# Oil fuel - ss niagara ussco



## kiwijohn (Jan 31, 2017)

My grandfather John Dunlop superintended the building of the Niagara (13,414 tons) at John Brown's Clydebank yards. The Niagara was the first British merchant ship with a Board of Trade Certificate for oil fuel and my grandfather was the first of the USSCo engineers with experience in it. The Niagara left Glasgow on her maiden voyage on March 13,1913.
When she left Glasgow eight of the ten boilers were coal fired and the other two were fitted for for burning oil fuel.. They used coal until they reached Honolulu and then used the two oil fitted boilers till they reached Vancouver where they converted all boilers to oil fuel.
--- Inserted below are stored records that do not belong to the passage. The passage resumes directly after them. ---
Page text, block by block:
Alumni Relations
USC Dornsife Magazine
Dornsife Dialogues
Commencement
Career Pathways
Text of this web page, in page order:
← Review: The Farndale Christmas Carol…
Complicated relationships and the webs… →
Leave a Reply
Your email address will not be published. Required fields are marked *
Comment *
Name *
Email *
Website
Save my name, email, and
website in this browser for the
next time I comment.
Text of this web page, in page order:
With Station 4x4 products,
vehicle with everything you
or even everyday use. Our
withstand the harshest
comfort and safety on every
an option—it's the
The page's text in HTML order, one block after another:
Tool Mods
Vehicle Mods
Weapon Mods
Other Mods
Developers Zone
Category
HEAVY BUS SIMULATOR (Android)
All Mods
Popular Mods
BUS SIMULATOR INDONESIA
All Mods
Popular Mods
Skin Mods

The Niagara had 72 engineers, firemen, greasers and trimmers when she reached Vancouver and when she left Vancouver she had a total of 27. This proved a turning point in the profitability of the company and the Makura, Maunganui and the Tahiti were converted soon after.


----------



## YM-Mundrabilla (Mar 29, 2008)

kiwijohn said:


> My grandfather John Dunlop superintended the building of the Niagara (13,414 tons) at John Brown's Clydebank yards. The Niagara was the first British merchant ship with a Board of Trade Certificate for oil fuel and my grandfather was the first of the USSCo engineers with experience in it. The Niagara left Glasgow on her maiden voyage on March 13,1913.
> When she left Glasgow eight of the ten boilers were coal fired and the other two were fitted for for burning oil fuel.. They used coal until they reached Honolulu and then used the two oil fitted boilers till they reached Vancouver where they converted all boilers to oil fuel. The Niagara had 72 engineers, firemen, greasers and trimmers when she reached Vancouver and when she left Vancouver she had a total of 27. This proved a turning point in the profitability of the company and the Makura, Maunganui and the Tahiti were converted soon after.


Interesting about the reduction in Engine/Boiler Room personnel with the conversion to oil firing.
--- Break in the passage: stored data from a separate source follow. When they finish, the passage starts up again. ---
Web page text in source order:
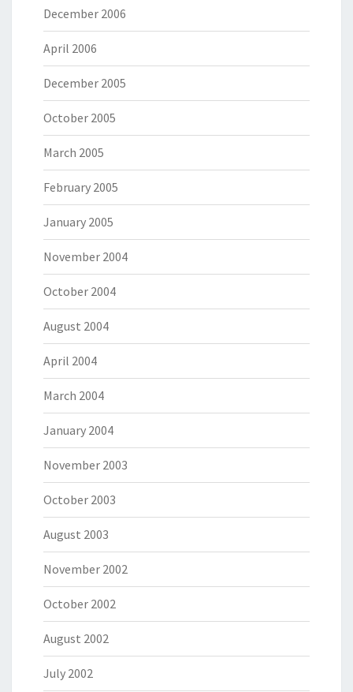
December 2006
April 2006
December 2005
October 2005
March 2005
February 2005
January 2005
November 2004
October 2004
August 2004
April 2004
March 2004
January 2004
November 2003
October 2003
August 2003
November 2002
October 2002
August 2002
July 2002
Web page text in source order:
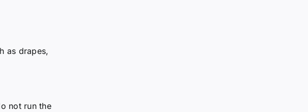
as drapes,
not run the
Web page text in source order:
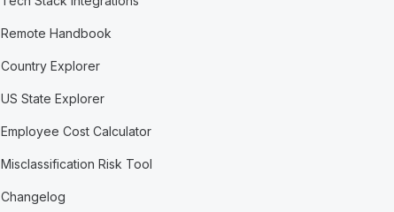
Remote Handbook
Country Explorer
US State Explorer
Employee Cost Calculator
Misclassification Risk Tool
Changelog
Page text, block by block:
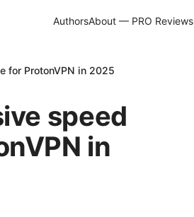
AuthorsAbout — PRO Reviews
for ProtonVPN in 2025
speed
in
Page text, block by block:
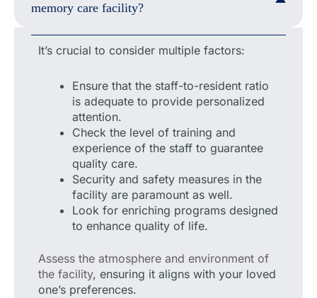
memory care facility?
It’s crucial to consider multiple factors:
Ensure that the staff-to-resident ratio
is adequate to provide personalized
attention.
Check the level of training and
experience of the staff to guarantee
quality care.
Security and safety measures in the
facility are paramount as well.
Look for enriching programs designed
to enhance quality of life.
Assess the atmosphere and environment of
the facility, ensuring it aligns with your loved
one’s preferences.
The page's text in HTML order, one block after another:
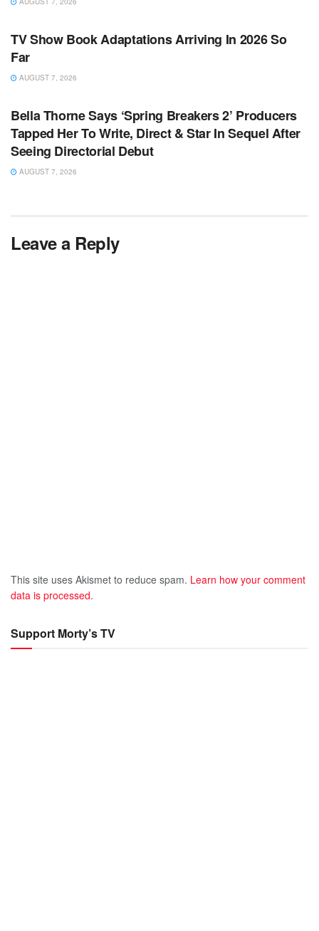
TV Show Book Adaptations Arriving In 2026 So
Far
AUGUST 7, 2026
Bella Thorne Says ‘Spring Breakers 2’ Producers
Tapped Her To Write, Direct & Star In Sequel After
Seeing Directorial Debut
AUGUST 7, 2026
Leave a Reply
This site uses Akismet to reduce spam. Learn how your comment
data is processed.
Support Morty’s TV

I have just read the book _'Down Amongst the Black Gang - the world and workplace of RMS Titanic Stokers'_ which was mentioned somewhere here on SN not so long ago.
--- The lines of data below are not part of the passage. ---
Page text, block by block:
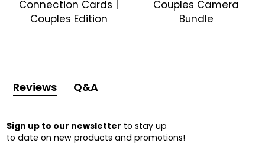
Connection Cards |
Couples Edition
Couples Camera
Bundle
Reviews Q&A
Sign up to our newsletter to stay up
to date on new products and promotions!
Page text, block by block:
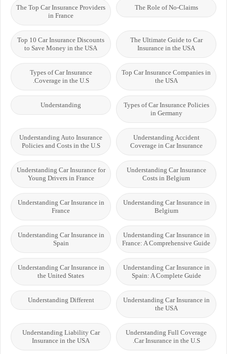
The Role of No-Claims
The Top Car Insurance Providers
in France
The Ultimate Guide to Car
Insurance in the USA
Top 10 Car Insurance Discounts
to Save Money in the USA
Top Car Insurance Companies in
the USA
Types of Car Insurance
Coverage in the U.S.
Types of Car Insurance Policies
in Germany
Understanding
Understanding Accident
Coverage in Car Insurance
Understanding Auto Insurance
Policies and Costs in the U.S
Understanding Car Insurance
Costs in Belgium
Understanding Car Insurance for
Young Drivers in France
Understanding Car Insurance in
Belgium
Understanding Car Insurance in
France
Understanding Car Insurance in
France: A Comprehensive Guide
Understanding Car Insurance in
Spain
Understanding Car Insurance in
Spain: A Complete Guide
Understanding Car Insurance in
the United States
Understanding Car Insurance in
the USA
Understanding Different
Understanding Full Coverage
Car Insurance in the U.S.
Understanding Liability Car
Insurance in the USA
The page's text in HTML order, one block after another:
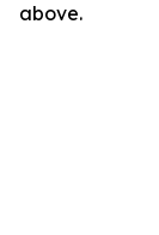
above.
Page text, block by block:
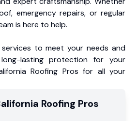
emergency repairs, or regular
is here to help.
to meet your needs and
lasting protection for your
Roofing Pros for all your
Roofing Pros
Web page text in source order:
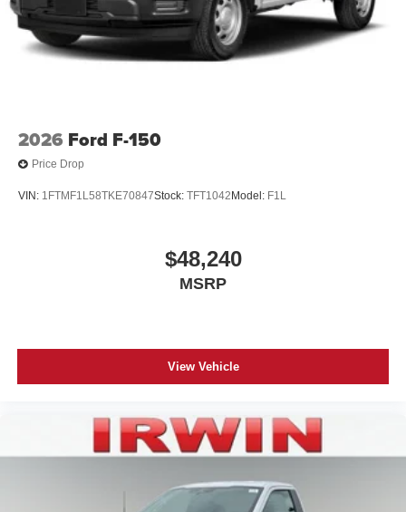
2026 Ford F-150
Price Drop
VIN: 1FTMF1L58TKE70847Stock: TFT1042 Model: F1L
$48,240
MSRP
View Vehicle
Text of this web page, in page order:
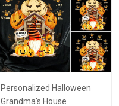
Personalized Halloween
Grandma's House
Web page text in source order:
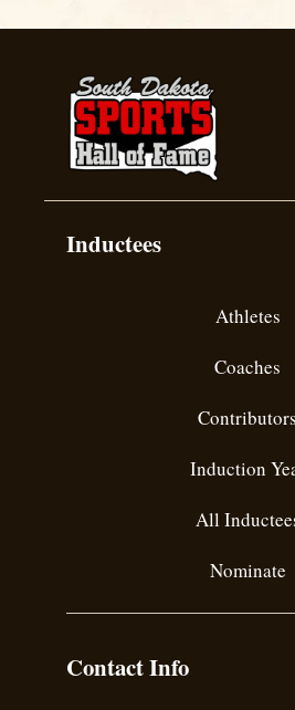
Inductees
Athletes
Coaches
Contributors
Induction
All
Nominate
Contact Info
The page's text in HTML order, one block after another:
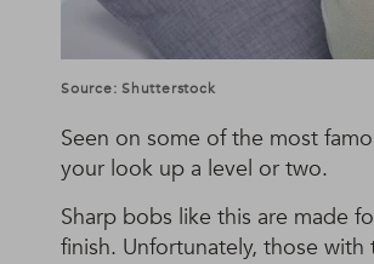
Source: Shutterstock
Seen on some of the most
your look up a level or two.
Sharp bobs like this are made
finish. Unfortunately, those

Amongst many other things there is reference to the reduction in the 'Black Gang' with conversion to oil firing:

Aquitania from 350 to 50 
Mauretania from 446 to 175 
Olympic from 280 to 54 

I can recommend the book to anyone interested in the era of coal fired steamships early last century. I got mine from Book Depository (UK) delivered to Oz post free for around $A 21.00.

Geoff (YM)


----------



## spongebob (Dec 11, 2007)

This must be the Niagara lying on the sea floor of NZ's Whangarei heads after being sunk by a German mine. Post WW2 , gold bullion was recovered by notable diver Johnstone.

Bob


----------



## kiwijohn (Jan 31, 2017)

Yes Bob that's the one. As you mentioned she was carrying GBP2,500,000 worth of gold owned by the Bank of England. They recovered gold worth GBP2,360,000 a remarkable achievement in those days


----------